The mechanisms explaining the different spectrum of lymphoma subtypes among transplant patients compared with the general population include immunosuppression, including the early, intense induction phase and the later maintenance phase; chronic immune activation because of the presence of donor organ tissue; or the combined effects of these, resulting in long-term, chronic immune dysfunction. The lymphoma subtypes for which the risk is elevated are similar to those that are increased in HIV-infected patients (Mbulaiteye et al, 2003; Biggar et al, 2007; Engels et al, 2008; Vajdic et al, 2010), another population experiencing both chronic immunosuppression and immune activation.
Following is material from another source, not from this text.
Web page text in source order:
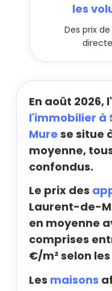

Investigators in the United States and Australia have demonstrated especially elevated risks among HIV-infected individuals for ‘high-grade’ NHL subtypes as a group (SIR ∼50–110) and for DLBCL (SIRs 25–100), Burkitt’s lymphoma (SIRs 50–140), and T-cell lymphomas (SIR ∼15) (Mbulaiteye et al, 2003; Engels et al, 2006; van Leeuwen et al, 2009; Vajdic et al, 2010). In contrast, follicular or ‘low-grade’ lymphoma risks were not higher than in the general population in any of the transplant or HIV-infected groups (Mbulaiteye et al, 2003; Quinlan et al, 2010; Vajdic et al, 2010). The overall relative risks observed here are lower than those observed in HIV-infected populations, perhaps because of the different pattern of immunosuppression or the different type of immune stimulus conferred by a donor organ than associated with HIV infection.
These data are informative with regard to several aspects of lymphomagenesis for specific subtypes. For DLBCL, our observations are consistent with the known role of Epstein–Barr virus (EBV)-driven B-cell expansion under conditions of intense immunosuppression, especially in children. Epstein–Barr virus is detected in the tumour cells of most transplant-related DLBCLs (Carbone et al, 2009). We found that the risk of developing DLBCL was concentrated in children (ages 0–19 years), and was highest in the first year after transplant. These findings agree with previous reports of transplant-related NHL overall and PTLD (Opelz et al, 2009; Vajdic and van Leeuwen, 2009) and are expected, given that DLBCL comprises a large fraction of PTLD. Children are often EBV seronegative at transplantation, which puts them at risk of subsequent primary EBV infection and PTLD (Jenson, 2011; Quinlan et al, 2011). For Burkitt’s lymphoma, which is also an aggressive lymphoma, the risk was similarly highest in children, but was not elevated in the first year after transplant and rose with time since transplant. Of interest, only 40–60% of HIV-associated Burkitt’s lymphoma is EBV related (Carbone et al, 2009). We were unable to separate EBV-defined cases, and it is possible that the age and latency patterns that we observed reflect mixed occurrence for EBV-positive and -negative forms of Burkitt’s lymphoma after transplant (Carbone et al, 2009). Transplant-related cases of HL are also commonly EBV positive (Bierman et al, 1996; Knight et al, 2009), and in our study, HL risk also increased with time since transplant.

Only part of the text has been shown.